Within the entries below, find each line containing the word "kitchen" and copy it.

■ **Records for the exercise**
----------------------------------------
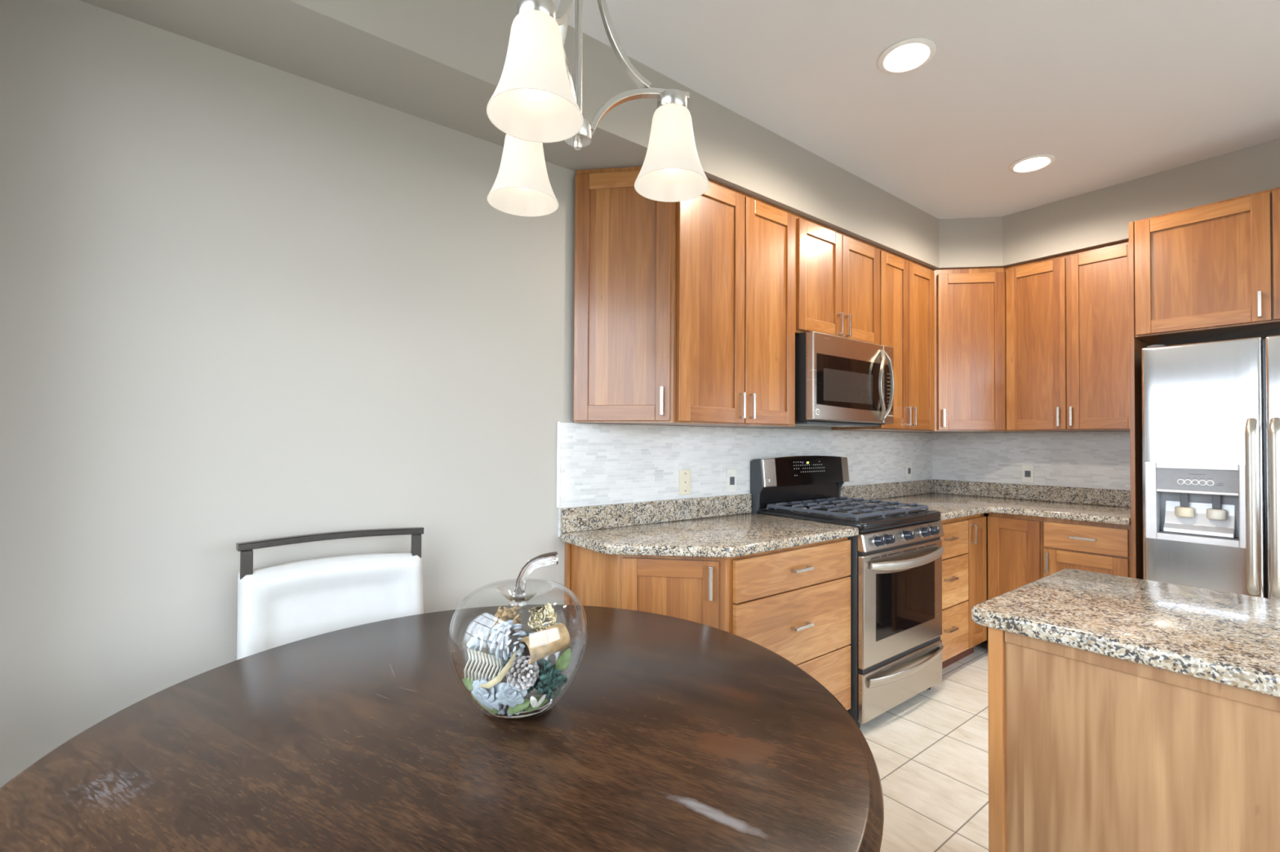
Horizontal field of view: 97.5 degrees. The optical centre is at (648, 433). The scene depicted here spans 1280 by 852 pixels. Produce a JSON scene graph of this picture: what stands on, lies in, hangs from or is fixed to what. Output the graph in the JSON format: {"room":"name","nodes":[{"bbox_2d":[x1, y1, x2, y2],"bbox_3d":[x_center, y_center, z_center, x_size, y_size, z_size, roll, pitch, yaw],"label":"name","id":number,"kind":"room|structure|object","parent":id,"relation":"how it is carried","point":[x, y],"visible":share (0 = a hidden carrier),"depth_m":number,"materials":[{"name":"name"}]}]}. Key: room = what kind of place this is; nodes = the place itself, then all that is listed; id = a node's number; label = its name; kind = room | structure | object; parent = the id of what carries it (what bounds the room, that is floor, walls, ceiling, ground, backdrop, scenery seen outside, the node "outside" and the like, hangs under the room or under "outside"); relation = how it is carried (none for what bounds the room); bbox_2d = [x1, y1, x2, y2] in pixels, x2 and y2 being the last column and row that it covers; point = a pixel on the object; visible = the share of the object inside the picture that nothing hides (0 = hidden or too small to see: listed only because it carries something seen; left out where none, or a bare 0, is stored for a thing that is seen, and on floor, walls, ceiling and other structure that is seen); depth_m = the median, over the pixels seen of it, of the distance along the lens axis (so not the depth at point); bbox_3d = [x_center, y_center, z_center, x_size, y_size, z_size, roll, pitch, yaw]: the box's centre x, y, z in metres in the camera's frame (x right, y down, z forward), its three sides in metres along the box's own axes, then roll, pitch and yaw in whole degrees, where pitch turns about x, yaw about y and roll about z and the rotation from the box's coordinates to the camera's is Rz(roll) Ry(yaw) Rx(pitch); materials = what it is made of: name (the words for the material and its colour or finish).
{"room":"eat-in kitchen","nodes":[
{"label":"eat-in kitchen","id":0,"kind":"room"},
{"bbox_2d":[0,0,931,787],"bbox_3d":[0.222,-0.039,2.870,5.100,2.753,0.150,1,-1,-38],"label":"wall","id":1,"kind":"structure","parent":0,"point":[242,299],"depth_m":1.63,"materials":[{"name":"beige paint"}]},
{"bbox_2d":[556,422,559,507],"bbox_3d":[-0.369,0.130,2.305,0.010,0.352,0.012,1,-1,-38],"label":"trim","id":2,"kind":"structure","parent":1,"relation":"attached to","point":[557,423],"depth_m":2.30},
{"bbox_2d":[573,166,675,424],"bbox_3d":[-0.101,-0.574,2.321,0.312,1.061,0.308,1,-1,-38],"label":"upper cabinet","id":3,"kind":"object","parent":1,"relation":"attached to","point":[625,239],"visible":0.88,"depth_m":2.31,"materials":[{"name":"brown wood"}]},
{"bbox_2d":[637,177,795,427],"bbox_3d":[0.344,-0.567,2.640,0.780,1.061,0.350,1,-1,-38],"label":"upper cabinet","id":4,"kind":"object","parent":1,"relation":"attached to","point":[735,253],"visible":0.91,"depth_m":2.49,"materials":[{"name":"brown wood"}]},
{"bbox_2d":[558,422,932,537],"bbox_3d":[0.895,0.213,3.290,3.197,0.469,0.009,1,-1,-38],"label":"tiled wall","id":5,"kind":"structure","parent":1,"relation":"attached to","point":[601,464],"depth_m":2.77,"materials":[{"name":"tile"}]},
{"bbox_2d":[679,469,690,494],"bbox_3d":[0.178,0.238,2.721,0.072,0.120,0.008,1,-1,-38],"label":"wall plate","id":6,"kind":"object","parent":5,"relation":"attached to","point":[684,475],"visible":1,"depth_m":2.72,"materials":[{"name":"beige plastic"}]},
{"bbox_2d":[726,469,736,493],"bbox_3d":[0.435,0.248,2.919,0.072,0.120,0.009,1,-1,-38],"label":"wall outlet","id":7,"kind":"object","parent":5,"relation":"attached to","point":[731,473],"visible":1,"depth_m":2.91,"materials":[{"name":"beige plastic"}]},
{"bbox_2d":[729,476,734,484],"bbox_3d":[0.436,0.248,2.917,0.034,0.042,0.002,1,-1,-38],"label":"socket","id":8,"kind":"object","parent":7,"relation":"attached to","point":[731,478],"depth_m":2.92,"materials":[{"name":"grey plastic"}]},
{"bbox_2d":[906,462,911,479],"bbox_3d":[1.877,0.273,4.041,0.072,0.120,0.009,1,-1,-38],"label":"wall outlet","id":9,"kind":"object","parent":5,"relation":"attached to","point":[908,465],"visible":1,"depth_m":4.04,"materials":[{"name":"beige plastic"}]},
{"bbox_2d":[907,467,911,474],"bbox_3d":[1.879,0.273,4.039,0.034,0.042,0.002,1,-1,-38],"label":"socket","id":10,"kind":"object","parent":9,"relation":"attached to","point":[908,468],"depth_m":4.04,"materials":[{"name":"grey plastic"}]},
{"bbox_2d":[795,213,879,344],"bbox_3d":[0.952,-0.790,3.115,0.756,0.594,0.350,1,-1,-38],"label":"upper cabinet","id":11,"kind":"object","parent":1,"relation":"attached to","point":[837,273],"visible":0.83,"depth_m":2.96,"materials":[{"name":"brown wood"}]},
{"bbox_2d":[795,331,894,426],"bbox_3d":[0.985,-0.266,3.082,0.745,0.452,0.434,1,-1,-38],"label":"microwave","id":12,"kind":"object","parent":11,"relation":"attached to","point":[840,381],"visible":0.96,"depth_m":2.87,"materials":[{"name":"grey metal"}]},
{"bbox_2d":[832,246,934,431],"bbox_3d":[1.521,-0.547,3.555,0.686,1.061,0.350,1,-1,-38],"label":"upper cabinet","id":13,"kind":"object","parent":1,"relation":"attached to","point":[907,286],"visible":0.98,"depth_m":3.43,"materials":[{"name":"brown wood"}]},
{"bbox_2d":[79,0,1279,269],"bbox_3d":[1.564,-1.274,1.171,4.800,0.319,4.200,1,-1,-38],"label":"soffit","id":14,"kind":"structure","parent":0,"point":[441,62],"depth_m":2.15,"materials":[{"name":"beige paint"}]},
{"bbox_2d":[1133,186,1279,346],"bbox_3d":[3.003,-0.786,2.661,0.666,0.595,0.964,1,-1,-38],"label":"upper cabinet","id":15,"kind":"object","parent":14,"relation":"attached to","point":[1208,273],"visible":0.99,"depth_m":2.65,"materials":[{"name":"brown wood"}]},
{"bbox_2d":[551,0,1279,218],"bbox_3d":[1.565,-1.484,1.174,5.100,0.100,4.500,1,-1,-38],"label":"ceiling","id":16,"kind":"structure","parent":0,"point":[1118,91],"depth_m":2.26,"materials":[{"name":"paint"}]},
{"bbox_2d":[486,0,709,216],"bbox_3d":[-0.141,-0.967,1.103,0.466,0.952,0.451,1,-1,-38],"label":"chandelier","id":17,"kind":"object","parent":16,"relation":"hanging from","point":[535,101],"visible":1,"depth_m":1.06,"materials":[{"name":"white glass"}]},
{"bbox_2d":[877,37,936,74],"bbox_3d":[0.973,-1.418,2.116,0.200,0.009,0.200,1,-1,-38],"label":"recessed light","id":18,"kind":"object","parent":16,"relation":"in","point":[908,55],"visible":1,"depth_m":2.11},
{"bbox_2d":[1008,153,1055,173],"bbox_3d":[1.996,-1.400,2.923,0.200,0.009,0.200,1,-1,-38],"label":"recessed light","id":19,"kind":"object","parent":16,"relation":"in","point":[1037,162],"visible":1,"depth_m":2.92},
{"bbox_2d":[859,626,988,851],"bbox_3d":[1.550,1.369,1.132,5.100,0.100,4.500,1,-1,-38],"label":"floor","id":20,"kind":"structure","parent":0,"point":[930,751],"depth_m":2.28,"materials":[{"name":"tile"}]},
{"bbox_2d":[235,527,423,660],"bbox_3d":[-0.813,0.808,1.532,0.503,1.011,0.563,1,-1,-38],"label":"dining chair","id":21,"kind":"object","parent":20,"relation":"on","point":[279,605],"visible":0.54,"depth_m":1.68,"materials":[{"name":"white leather"}]},
{"bbox_2d":[0,604,884,851],"bbox_3d":[-0.326,0.928,1.114,1.464,0.757,1.464,1,-1,-38],"label":"dining table","id":22,"kind":"object","parent":20,"relation":"on","point":[668,734],"visible":0.95,"depth_m":0.95,"materials":[{"name":"brown wood"}]},
{"bbox_2d":[447,551,587,721],"bbox_3d":[-0.259,0.394,1.129,0.273,0.310,0.273,0,-1,-5],"label":"jar","id":23,"kind":"object","parent":22,"relation":"on","point":[518,598],"depth_m":1.12,"materials":[{"name":"clear glass"}]},
{"bbox_2d":[462,677,478,691],"bbox_3d":[-0.333,0.473,1.061,0.046,0.023,0.017,0,-1,9],"label":"dried leaf","id":24,"kind":"object","parent":23,"relation":"in","point":[468,683],"visible":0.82,"depth_m":1.06,"materials":[{"name":"green plant"}]},
{"bbox_2d":[466,630,484,660],"bbox_3d":[-0.341,0.419,1.105,0.029,0.053,0.056,1,-1,-38],"label":"dried flower","id":25,"kind":"object","parent":23,"relation":"in","point":[476,643],"visible":0.86,"depth_m":1.10,"materials":[{"name":"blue plant"}]},
{"bbox_2d":[471,693,490,711],"bbox_3d":[-0.318,0.510,1.066,0.039,0.039,0.007,0,-1,1],"label":"dried leaf","id":26,"kind":"object","parent":23,"relation":"in","point":[473,697],"visible":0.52,"depth_m":1.06,"materials":[{"name":"plant"}]},
{"bbox_2d":[463,648,503,684],"bbox_3d":[-0.309,0.444,1.056,0.084,0.068,0.026,0,-1,16],"label":"pod","id":27,"kind":"object","parent":23,"relation":"in","point":[476,655],"visible":0.94,"depth_m":1.05,"materials":[{"name":"white plant"}]},
{"bbox_2d":[471,673,501,710],"bbox_3d":[-0.299,0.485,1.038,0.071,0.068,0.031,0,-1,16],"label":"dried flower","id":28,"kind":"object","parent":23,"relation":"in","point":[486,697],"visible":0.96,"depth_m":1.04,"materials":[{"name":"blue plant"}]},
{"bbox_2d":[483,706,502,714],"bbox_3d":[-0.300,0.522,1.073,0.045,0.024,0.014,0,-1,0],"label":"dried leaf","id":29,"kind":"object","parent":23,"relation":"in","point":[494,711],"visible":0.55,"depth_m":1.07,"materials":[{"name":"green plant"}]},
{"bbox_2d":[493,606,520,631],"bbox_3d":[-0.285,0.381,1.129,0.058,0.057,0.055,1,-1,-27],"label":"chips","id":30,"kind":"object","parent":23,"relation":"in","point":[511,613],"visible":0.63,"depth_m":1.12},
{"bbox_2d":[487,620,526,661],"bbox_3d":[-0.263,0.390,1.056,0.072,0.071,0.072,1,-1,-38],"label":"pine cone","id":31,"kind":"object","parent":23,"relation":"in","point":[504,641],"visible":0.98,"depth_m":1.04,"materials":[{"name":"white plant"}]},
{"bbox_2d":[497,697,523,716],"bbox_3d":[-0.263,0.514,1.076,0.055,0.040,0.050,1,-1,-38],"label":"pine cone","id":32,"kind":"object","parent":23,"relation":"in","point":[505,708],"visible":0.36,"depth_m":1.06,"materials":[{"name":"grey plant"}]},
{"bbox_2d":[495,679,527,707],"bbox_3d":[-0.250,0.478,1.026,0.057,0.055,0.024,1,-1,-17],"label":"dried flower","id":33,"kind":"object","parent":23,"relation":"in","point":[508,695],"visible":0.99,"depth_m":1.02,"materials":[{"name":"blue plant"}]},
{"bbox_2d":[507,698,530,714],"bbox_3d":[-0.241,0.510,1.045,0.042,0.031,0.009,0,-1,1],"label":"dried leaf","id":34,"kind":"object","parent":23,"relation":"in","point":[518,708],"visible":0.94,"depth_m":1.05,"materials":[{"name":"green plant"}]},
{"bbox_2d":[492,631,551,693],"bbox_3d":[-0.255,0.473,1.154,0.124,0.118,0.110,0,-1,3],"label":"moss","id":35,"kind":"object","parent":23,"relation":"in","point":[542,662],"visible":0.04,"depth_m":1.12,"materials":[{"name":"grey plant"}]},
{"bbox_2d":[505,655,539,691],"bbox_3d":[-0.232,0.445,1.040,0.060,0.062,0.060,1,-1,-38],"label":"pine cone","id":36,"kind":"object","parent":23,"relation":"in","point":[526,676],"visible":0.98,"depth_m":1.03,"materials":[{"name":"grey plant"}]},
{"bbox_2d":[524,697,548,712],"bbox_3d":[-0.212,0.512,1.061,0.047,0.027,0.010,0,-1,-4],"label":"dried leaf","id":37,"kind":"object","parent":23,"relation":"in","point":[529,708],"visible":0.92,"depth_m":1.06,"materials":[{"name":"green plant"}]},
{"bbox_2d":[529,694,546,707],"bbox_3d":[-0.207,0.502,1.048,0.030,0.028,0.016,1,-1,-26],"label":"seed pod","id":38,"kind":"object","parent":23,"relation":"in","point":[533,700],"visible":1,"depth_m":1.05,"materials":[{"name":"white plant"}]},
{"bbox_2d":[527,602,556,632],"bbox_3d":[-0.211,0.367,1.119,0.057,0.058,0.060,1,-1,-38],"label":"ball","id":39,"kind":"object","parent":23,"relation":"in","point":[548,606],"visible":0.91,"depth_m":1.11,"materials":[{"name":"beige metal"}]},
{"bbox_2d":[519,622,569,665],"bbox_3d":[-0.197,0.399,1.065,0.091,0.061,0.051,1,-1,-38],"label":"roll","id":40,"kind":"object","parent":23,"relation":"in","point":[555,638],"visible":0.99,"depth_m":1.05,"materials":[{"name":"beige paper"}]},
{"bbox_2d":[535,660,563,693],"bbox_3d":[-0.189,0.461,1.057,0.060,0.066,0.050,1,-1,-22],"label":"moss","id":41,"kind":"object","parent":23,"relation":"in","point":[549,678],"visible":0.97,"depth_m":1.05,"materials":[{"name":"teal plant"}]},
{"bbox_2d":[537,672,568,702],"bbox_3d":[-0.187,0.493,1.091,0.062,0.064,0.059,1,-1,-38],"label":"moss","id":42,"kind":"object","parent":23,"relation":"in","point":[556,692],"visible":0.48,"depth_m":1.08,"materials":[{"name":"teal plant"}]},
{"bbox_2d":[555,648,570,671],"bbox_3d":[-0.163,0.436,1.071,0.030,0.046,0.013,0,-1,-1],"label":"dried leaf","id":43,"kind":"object","parent":23,"relation":"in","point":[562,663],"visible":0.86,"depth_m":1.07,"materials":[{"name":"green plant"}]},
{"bbox_2d":[564,542,729,632],"bbox_3d":[-0.026,0.887,2.189,0.350,0.878,0.602,1,-1,-38],"label":"base cabinet","id":44,"kind":"object","parent":20,"relation":"on","point":[696,589],"visible":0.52,"depth_m":2.09,"materials":[{"name":"brown wood"}]},
{"bbox_2d":[728,537,850,711],"bbox_3d":[0.428,0.894,2.510,0.759,0.878,0.652,1,-1,-38],"label":"base cabinet","id":45,"kind":"object","parent":20,"relation":"on","point":[793,602],"visible":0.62,"depth_m":2.29,"materials":[{"name":"brown wood"}]},
{"bbox_2d":[560,493,858,557],"bbox_3d":[0.287,0.382,2.398,1.134,0.138,0.646,1,-1,-38],"label":"countertop","id":46,"kind":"structure","parent":45,"relation":"on","point":[721,526],"depth_m":2.37,"materials":[{"name":"stone"}]},
{"bbox_2d":[750,455,944,728],"bbox_3d":[1.073,0.735,2.954,0.780,1.216,0.725,1,-1,-38],"label":"gas range","id":47,"kind":"object","parent":20,"relation":"on","point":[896,647],"visible":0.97,"depth_m":2.71,"materials":[{"name":"silver metal"}]},
{"bbox_2d":[756,508,941,529],"bbox_3d":[1.066,0.424,2.951,0.756,0.030,0.630,1,-1,-38],"label":"cooktop","id":48,"kind":"object","parent":47,"relation":"in","point":[891,521],"depth_m":2.72,"materials":[{"name":"black metal"}]},
{"bbox_2d":[940,513,986,669],"bbox_3d":[1.612,0.914,3.430,0.682,0.878,0.652,1,-1,-38],"label":"base cabinet","id":49,"kind":"object","parent":20,"relation":"on","point":[964,565],"visible":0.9,"depth_m":3.20,"materials":[{"name":"brown wood"}]},
{"bbox_2d":[840,479,1130,525],"bbox_3d":[2.050,0.406,3.362,1.278,0.138,1.289,1,-1,-38],"label":"countertop","id":50,"kind":"structure","parent":49,"relation":"on","point":[953,499],"depth_m":3.56,"materials":[{"name":"stone"}]},
{"bbox_2d":[987,513,1043,599],"bbox_3d":[2.381,0.919,3.473,0.622,0.878,0.280,1,-1,-38],"label":"base cabinet","id":51,"kind":"object","parent":20,"relation":"on","point":[1015,542],"visible":0.34,"depth_m":3.30,"materials":[{"name":"brown wood"}]},
{"bbox_2d":[1042,517,1131,577],"bbox_3d":[2.576,0.916,3.198,0.652,0.878,0.392,1,-1,-38],"label":"base cabinet","id":52,"kind":"object","parent":20,"relation":"on","point":[1087,546],"visible":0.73,"depth_m":3.02,"materials":[{"name":"brown wood"}]},
{"bbox_2d":[987,626,1279,851],"bbox_3d":[1.476,0.872,0.844,0.626,0.884,1.528,1,-1,-38],"label":"base cabinet","id":53,"kind":"object","parent":20,"relation":"on","point":[1089,752],"visible":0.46,"depth_m":1.08,"materials":[{"name":"brown wood"}]},
{"bbox_2d":[971,568,1279,697],"bbox_3d":[1.486,0.411,0.847,0.673,0.036,1.613,1,-1,-38],"label":"countertop","id":54,"kind":"structure","parent":53,"relation":"on","point":[1224,637],"depth_m":1.18,"materials":[{"name":"stone"}]},
{"bbox_2d":[1128,221,1151,579],"bbox_3d":[2.713,0.137,3.051,0.620,2.433,0.020,1,-1,-38],"label":"end panel","id":55,"kind":"object","parent":20,"relation":"on","point":[1136,344],"visible":0.24,"depth_m":2.87,"materials":[{"name":"brown wood"}]},
{"bbox_2d":[1141,334,1279,599],"bbox_3d":[2.932,0.458,2.598,0.783,1.778,0.866,1,-1,-38],"label":"refrigerator","id":56,"kind":"object","parent":20,"relation":"on","point":[1211,411],"visible":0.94,"depth_m":2.56,"materials":[{"name":"grey metal"}]},
{"bbox_2d":[931,431,1129,599],"bbox_3d":[3.511,-0.024,2.672,0.150,2.753,4.200,1,-1,-38],"label":"wall","id":57,"kind":"structure","parent":0,"point":[986,515],"depth_m":3.96,"materials":[{"name":"beige paint"}]},
{"bbox_2d":[911,266,1007,432],"bbox_3d":[2.109,-0.539,3.847,0.613,1.061,0.612,1,-1,-38],"label":"upper cabinet","id":58,"kind":"object","parent":57,"relation":"attached to","point":[970,303],"visible":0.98,"depth_m":3.63,"materials":[{"name":"brown wood"}]},
{"bbox_2d":[932,431,1130,490],"bbox_3d":[2.557,0.171,3.765,0.009,0.354,1.300,1,-1,-38],"label":"tiled wall","id":59,"kind":"structure","parent":57,"relation":"attached to","point":[1085,460],"depth_m":3.71,"materials":[{"name":"tile"}]},
{"bbox_2d":[1022,465,1034,483],"bbox_3d":[2.545,0.274,3.763,0.009,0.120,0.072,1,-1,-38],"label":"wall outlet","id":60,"kind":"object","parent":59,"relation":"attached to","point":[1028,471],"visible":1,"depth_m":3.76,"materials":[{"name":"beige plastic"}]},
{"bbox_2d":[1024,471,1031,477],"bbox_3d":[2.542,0.274,3.762,0.002,0.042,0.034,1,-1,-38],"label":"socket","id":61,"kind":"object","parent":60,"relation":"attached to","point":[1027,473],"depth_m":3.76,"materials":[{"name":"grey plastic"}]},
{"bbox_2d":[1004,240,1129,431],"bbox_3d":[2.607,-0.543,3.422,0.350,1.061,0.680,1,-1,-38],"label":"upper cabinet","id":62,"kind":"object","parent":57,"relation":"attached to","point":[1068,344],"visible":0.88,"depth_m":3.33,"materials":[{"name":"brown wood"}]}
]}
----------------------------------------
■ **Response to the exercise**
{"room":"eat-in kitchen","nodes":[
{"label":"eat-in kitchen","id":0,"kind":"room"},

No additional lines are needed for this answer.